Cuando estés dispuesto a aceptar, hablaremos. Estoy seguro que te has tropezado con este nombre durante tu brillante carrera. El nombre o algo parecido a él. Busca en tu cabeza, Gran Capo. Piensa. ¿Curzon? ¿O algo parecido? ¿Curzon, Curzon, o algo parecido? Capo se concentró. ¿Cuántos tipos conocía en el Vientre? Estaba Cur el León. No lo bastante importante como para ser liquidado. Un rata capaz tan sólo de asuntos fáciles. Larry el Bolillos, un tipo que frecuentaba la alta soc. y que te contaba las idas y venidas de la élite por un modesto porcentaje. Un cambista llamado Chan Kersey, que había vendido sus talentos al gremio de falsificadores. Curmin el Sabandija, que operaba en los barrios bien. Kurze el Chico Amarillo, que tenía un gran almacén en el edificio abandonado de un banco. Este parecía posible, pero el Chico era una persona gentil y considerada.

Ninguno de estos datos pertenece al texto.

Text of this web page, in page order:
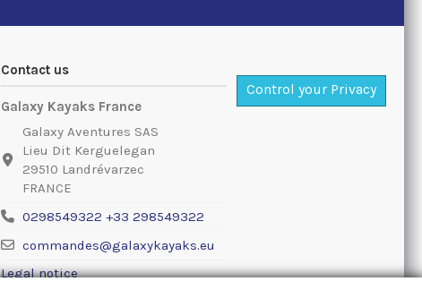
Contact us
Galaxy Kayaks France
Galaxy Aventures SAS
Lieu Dit Kerguelegan
29510 Landrévarzec
FRANCE
0298549322 +33 298549322
commandes@galaxykayaks.eu
Legal notice
Control your Privacy
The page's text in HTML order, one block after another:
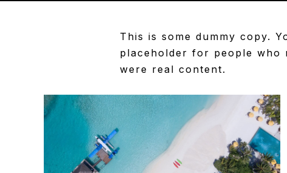
This is some dummy copy.
placeholder for people who
were real content.
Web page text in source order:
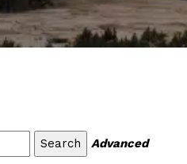
Advanced
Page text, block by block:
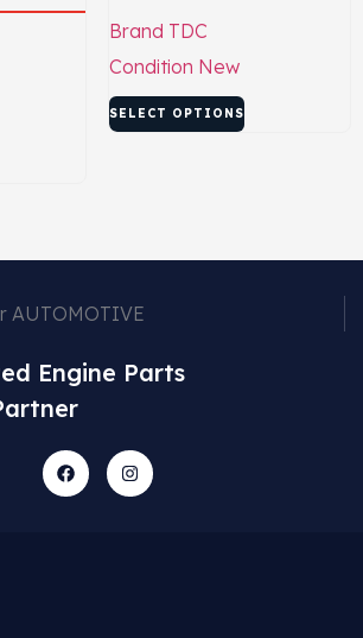
Brand TDC
Condition New
SELECT OPTIONS
Engine Parts
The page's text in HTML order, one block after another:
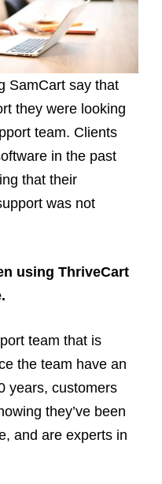
SamCart say that
they were looking
team. Clients
in the past
that their
was not
using ThriveCart
team that is
the team have an
years, customers
they’ve been
and are experts in
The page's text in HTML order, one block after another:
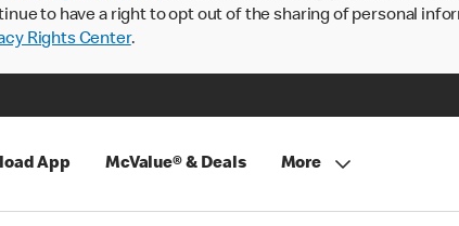
to have a right to opt out of the sharing of personal
Rights Center.
App McValue® & Deals More
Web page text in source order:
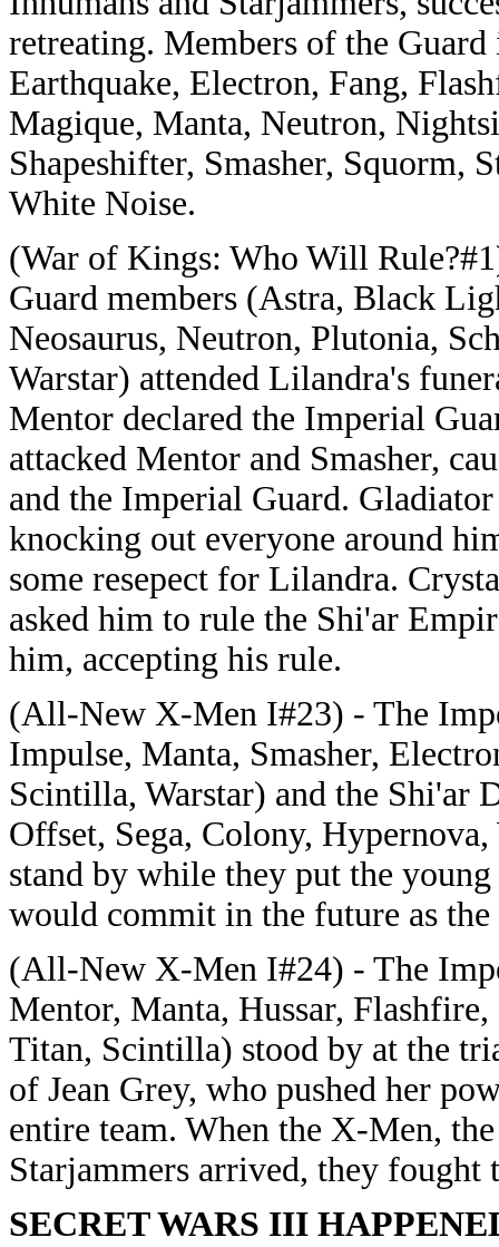
retreating. Members of the
Earthquake, Electron, Fang,
Magique, Manta, Neutron,
Shapeshifter, Smasher, Squorm,
White Noise.
(War of Kings: Who Will
Guard members (Astra, Black
Neosaurus, Neutron, Plutonia,
Warstar) attended Lilandra's
Mentor declared the Imperial
attacked Mentor and Smasher,
and the Imperial Guard.
knocking out everyone around
some resepect for Lilandra.
asked him to rule the Shi'ar
him, accepting his rule.
(All-New X-Men I#23) - The
Impulse, Manta, Smasher,
Scintilla, Warstar) and the Shi'ar
Offset, Sega, Colony,
stand by while they put the
would commit in the future as the
(All-New X-Men I#24) - The
Mentor, Manta, Hussar,
Titan, Scintilla) stood by at the
of Jean Grey, who pushed her
entire team. When the X-Men,
Starjammers arrived, they fought
SECRET WARS III
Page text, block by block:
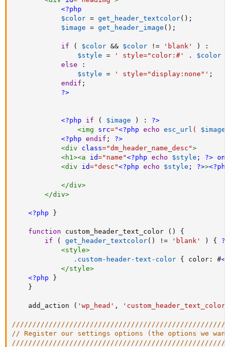
<?php
$color = get_header_textcolor( ) ;
$image = get_header_image ( ) ;
if ( $color && $color != 'blank' )
:
$style = ' style="color:#' . $color
else
:
$style = ' style="display:none"' ;
endif ;
?>
<?php if ( $image ) :
?>
<img src="<?php echo esc_url ( $image
<?php endif ;
?>
<div class="dm_header_name_desc ">
<h1 ><a id=" name "<?php echo $style ; ?>
<div id="desc "<?php echo $style ; ?>><?php
</div>
</div>
<?php }
function custom_header_text_color ( )
{
if
( get_header_textcolor( ) != 'blank' ) {
?>
<style>
.custom-header-text-color { color : #
</style>
<?php
}
}
    add_action
( 'wp_head' , 'custom_header_text_color'
// Register our settings options (the options we
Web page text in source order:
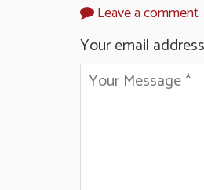
Leave a comment
Your email
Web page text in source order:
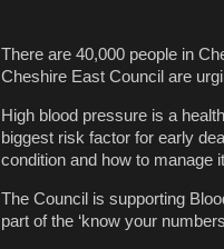
There are 40,000 people in
Cheshire East Council are
High blood pressure is a
biggest risk factor for early
condition and how to manage
The Council is supporting
part of the ‘know your
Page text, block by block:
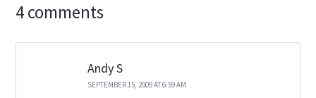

La mujer volvió, manteniendo en equilibrio una bandeja con comida y aquel maldito tenedor de postre. Había oleaje y tenía dificultades para mantener su propio equilibrio debido a los movimientos de la cochina lancha, de modo que se agarraba a todo lo que se le ponía a mano. En un momento determinado la bandeja se le escapó, pero reaccionó rápidamente y la sujetó en el momento en que iba a estrellarse contra el suelo, con el lado correcto hacia arriba. Lanzó un suspiro de alivio, sonrió a Capo Rip, e incluso le hizo un guiño.
—¡Cristjisss! —aullé—. ¡El Sévres!
Ella se me quedó mirando. Yo me la quedé mirando.
—Espera un m. —dije—. Tú no eres mi Nat. No puedes serlo. La he visto morir esta mañana. ¿Quién eres?
Ella se echó sobre mí y empezó a llorar y a gritar como si el hombre lobo le estuviera mordiendo los gluteus maximus. Finalmente, las palabras surgieron de entre sus lágrimas.
—¡Hilly! ¡Hilly! ¡Rápido! ¡Por fin ha encontrado a Edward Curzon!
El Judío apareció rápidamente en la cabina, sujetándose a cualquier cosa. Pasó por encima de la bandeja y la hizo polvo.
—Hey, Guig —dijo—. Tengo los zapatos llenos de habichuelas.
—¿Qué demonios está pasando aquí? Hace tan sólo media hora vi morir a Natoma en Charleston. Y ahora está aquí, conmigo, en esa cosa que no para de agitarse y…
—Una lancha —dijo Hilly—. Sin máquinas: sólo velas. Estamos en el lago Michigan.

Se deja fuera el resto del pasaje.